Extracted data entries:

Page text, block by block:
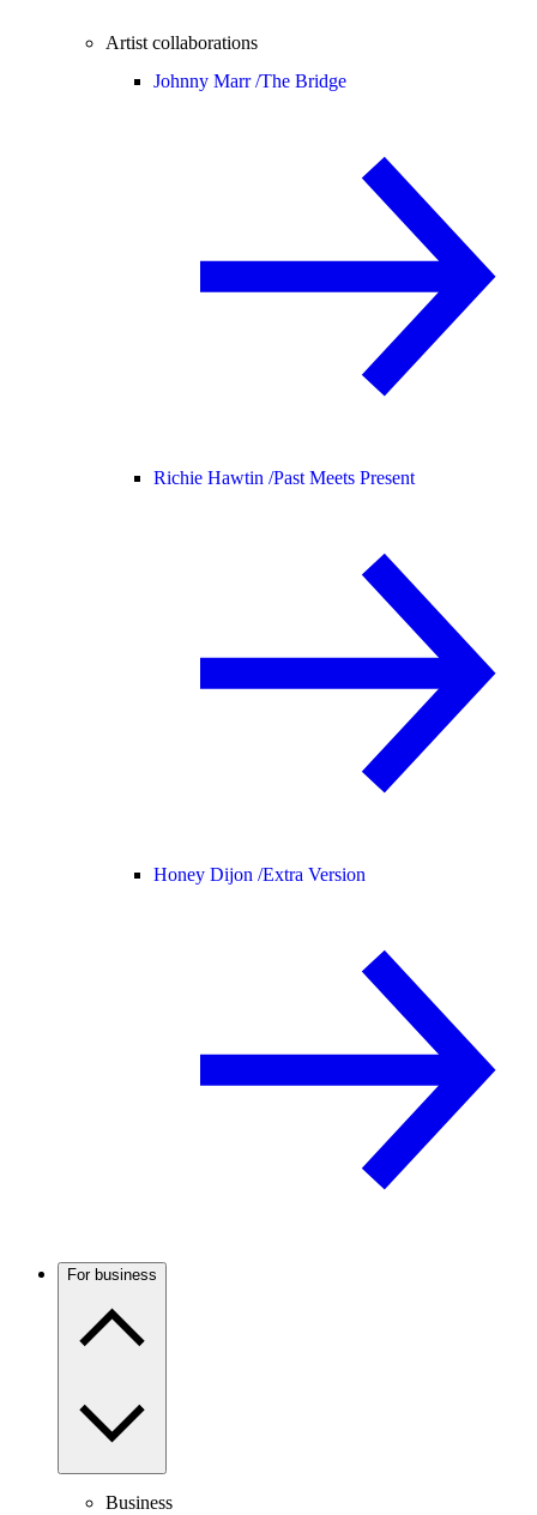
Artist collaborations
Johnny Marr /The Bridge
Richie Hawtin /Past Meets Present
Honey Dijon /Extra Version
For business
Business
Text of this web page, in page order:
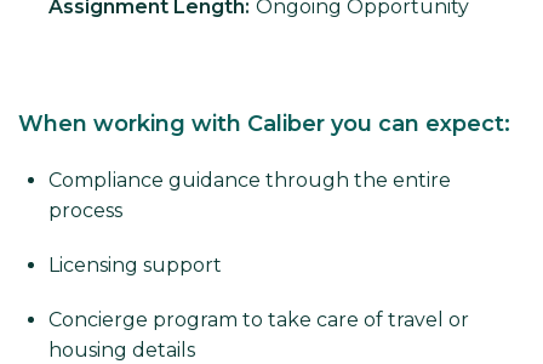
Assignment Length: Ongoing Opportunity
When working with Caliber you can expect:
Compliance guidance through the entire
process
Licensing support
Concierge program to take care of travel or
housing details

◆ Aim of the task: Write out every line of the entries above exactly, and omit their pictures.

◆ Result for this exercise:
Page text, block by block:
Artist collaborations
Johnny Marr /The Bridge
Richie Hawtin /Past Meets Present
Honey Dijon /Extra Version
For business
Business
Text of this web page, in page order:
Assignment Length: Ongoing Opportunity
When working with Caliber you can expect:
Compliance guidance through the entire
process
Licensing support
Concierge program to take care of travel or
housing details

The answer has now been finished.